Model | Score | Comments |
---|---|---|
RipX built-in software | 80 | Mixed with instrumental sound |
MDX23 | 90 | Slightly mixed with instrumental sound |
htdemucs_ft | 90 | Slightly mixed with instrumental sound |
Kim_vocal_2 | 85 | Occasionally slightly mixed with instrumental sound |
4_HP_Vocal_UVR | 85 | Mixed with instrumental sound |
Male vocals
The same song is used, but there are slight differences in the accompaniment. Hilariously, I can't find the same one Although I don't know why the BPM became so high
Model | Score | Comments |
---|---|---|
RipX built-in software | 95 | Almost perfect |
MDX23 | 98 | Almost perfect |
htdemucs_ft | 93 | Partially mixed with instrumental sound |
Kim_vocal_2 | 97 | Almost perfect |
4_HP_Vocal_UVR | 96 | Almost perfect |
Test 3 (Pop music)
Different versions of "Kokoro Zashi" and "Renai Saiban"
The accompaniment for "Renai Saiban" is the same.
Different songs may have different singers 🤔
Female vocals
Kokoro Zashi
Model | Score | Comments |
---|---|---|
RipX built-in software | 80 | Some vocals sound muffled |
MDX23 | 95 | Almost perfect |
htdemucs_ft | 95 | Almost perfect |
Kim_vocal_2 | 95 | Almost perfect |
4_HP_Vocal_UVR | 85 | Slightly mixed with instrumental sound |
Renai Saiban
Model | Score | Comments |
---|---|---|
RipX built-in software | 75 | Slightly mixed with instrumental sound, slight noise |
MDX23 | 90 | Slightly mixed with instrumental sound |
htdemucs_ft | 80 | Mixed vocals and accompaniment |
Kim_vocal_2 | 90 | Slightly mixed with instrumental sound |
4_HP_Vocal_UVR | 85 | Slightly mixed with instrumental sound, slight noise |
Male vocals
Kokoro Zashi
Model | Score | Comments |
---|---|---|
RipX built-in software | 75 | Slightly mixed with instrumental sound, slight noise |
MDX23 | 95 | Almost perfect |
htdemucs_ft | 85 | Slightly mixed with instrumental sound, vocals may sound muffled at times |
Kim_vocal_2 | 95 | Almost perfect |
4_HP_Vocal_UVR | 70 | Accompaniment vocals mixed together |
Renai Saiban
Model | Score | Comments |
---|---|---|
RipX built-in software | 70 | Accompaniment initially recognized as vocals, slight accompaniment, occasional muffled sound |
MDX23 | 90 | Slightly mixed with instrumental sound |
htdemucs_ft | 80 | Mixed vocals and accompaniment |
Kim_vocal_2 | 85 | Slightly mixed with instrumental sound, occasional sudden increase in accompaniment volume, accompaniment part recognized as vocals |
4_HP_Vocal_UVR | 65 | Accompaniment initially recognized as vocals, slight accompaniment, noise |
Test... Four? (Electronic music)
The accompaniment sound is relatively low in this song.

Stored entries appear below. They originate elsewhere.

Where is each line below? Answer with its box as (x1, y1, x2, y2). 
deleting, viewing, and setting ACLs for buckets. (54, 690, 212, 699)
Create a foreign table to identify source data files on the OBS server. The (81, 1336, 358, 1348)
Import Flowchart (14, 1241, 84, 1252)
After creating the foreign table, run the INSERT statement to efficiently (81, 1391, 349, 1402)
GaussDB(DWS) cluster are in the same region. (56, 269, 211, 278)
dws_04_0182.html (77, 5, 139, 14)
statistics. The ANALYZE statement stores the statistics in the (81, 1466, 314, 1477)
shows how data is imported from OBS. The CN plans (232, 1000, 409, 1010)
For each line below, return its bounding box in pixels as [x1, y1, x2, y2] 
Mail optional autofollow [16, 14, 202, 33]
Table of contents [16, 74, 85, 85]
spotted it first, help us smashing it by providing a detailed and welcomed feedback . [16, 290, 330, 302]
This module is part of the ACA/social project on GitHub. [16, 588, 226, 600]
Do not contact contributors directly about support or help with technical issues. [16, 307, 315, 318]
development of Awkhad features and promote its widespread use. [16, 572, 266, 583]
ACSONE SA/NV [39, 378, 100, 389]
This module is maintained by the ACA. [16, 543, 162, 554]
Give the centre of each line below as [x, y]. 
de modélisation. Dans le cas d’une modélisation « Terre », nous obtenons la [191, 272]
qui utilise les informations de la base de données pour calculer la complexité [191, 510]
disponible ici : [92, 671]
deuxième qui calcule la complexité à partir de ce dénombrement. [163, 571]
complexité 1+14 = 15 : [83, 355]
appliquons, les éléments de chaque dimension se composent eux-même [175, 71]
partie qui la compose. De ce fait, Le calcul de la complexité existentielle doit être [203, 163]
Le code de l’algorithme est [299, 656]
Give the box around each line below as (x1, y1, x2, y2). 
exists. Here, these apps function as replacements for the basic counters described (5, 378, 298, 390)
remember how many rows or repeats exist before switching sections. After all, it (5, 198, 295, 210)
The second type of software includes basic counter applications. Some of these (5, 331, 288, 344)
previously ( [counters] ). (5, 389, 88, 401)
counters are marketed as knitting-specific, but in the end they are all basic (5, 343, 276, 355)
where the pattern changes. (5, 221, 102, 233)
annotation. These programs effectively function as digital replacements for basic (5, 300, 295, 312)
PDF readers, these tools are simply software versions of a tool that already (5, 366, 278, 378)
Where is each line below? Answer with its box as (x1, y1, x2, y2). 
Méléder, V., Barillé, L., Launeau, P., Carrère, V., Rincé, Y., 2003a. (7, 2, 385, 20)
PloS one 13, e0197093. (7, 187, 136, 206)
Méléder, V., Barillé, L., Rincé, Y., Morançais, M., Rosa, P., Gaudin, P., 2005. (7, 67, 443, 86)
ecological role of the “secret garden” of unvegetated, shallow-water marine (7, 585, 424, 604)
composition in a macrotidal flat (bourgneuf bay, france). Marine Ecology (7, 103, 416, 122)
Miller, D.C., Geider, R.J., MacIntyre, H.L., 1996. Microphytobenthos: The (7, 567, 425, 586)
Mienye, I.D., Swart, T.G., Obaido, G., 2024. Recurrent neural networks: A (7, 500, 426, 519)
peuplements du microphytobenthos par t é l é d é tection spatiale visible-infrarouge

Surprisingly, the results are quite good.
Model | Score | Comments |
---|---|---|
RipX built-in software | 65 | Some accompaniment recognized as vocals, accompaniment and vocals mixed together at times, some muffled sound |
MDX23 | 95 | Sometimes pure accompaniment recognized as vocals, can be trimmed |
htdemucs_ft | 80 | Accompaniment mixed with vocals |
Kim_vocal_2 | 90 | Occasionally slight accompaniment |
4_HP_Vocal_UVR | 50 | Some accompaniment recognized as vocals, accompaniment and vocals mixed together for a long time |
Conclusion
MDX23 is currently the strongest model. According to the running logs, it seems to be a combination of (htdemucs_ft), (demucs MDXv3), (UVR-MDX-NET Voc FT), and (UVR-MDX-NET inst HQ 3), but it is very slow. It takes 17 minutes to process a 5-minute song using Colab T4.
htdemucs_ft is a more balanced model. If you want to retain vocals and accompaniment, you can choose htdemucs_ft, which has better results than MDX Main.
Kim_vocal_2 is also good for vocal separation, and it is fast. It can be chosen for bulk processing to save time
It is still best to use htdemucs_ft or MDX23.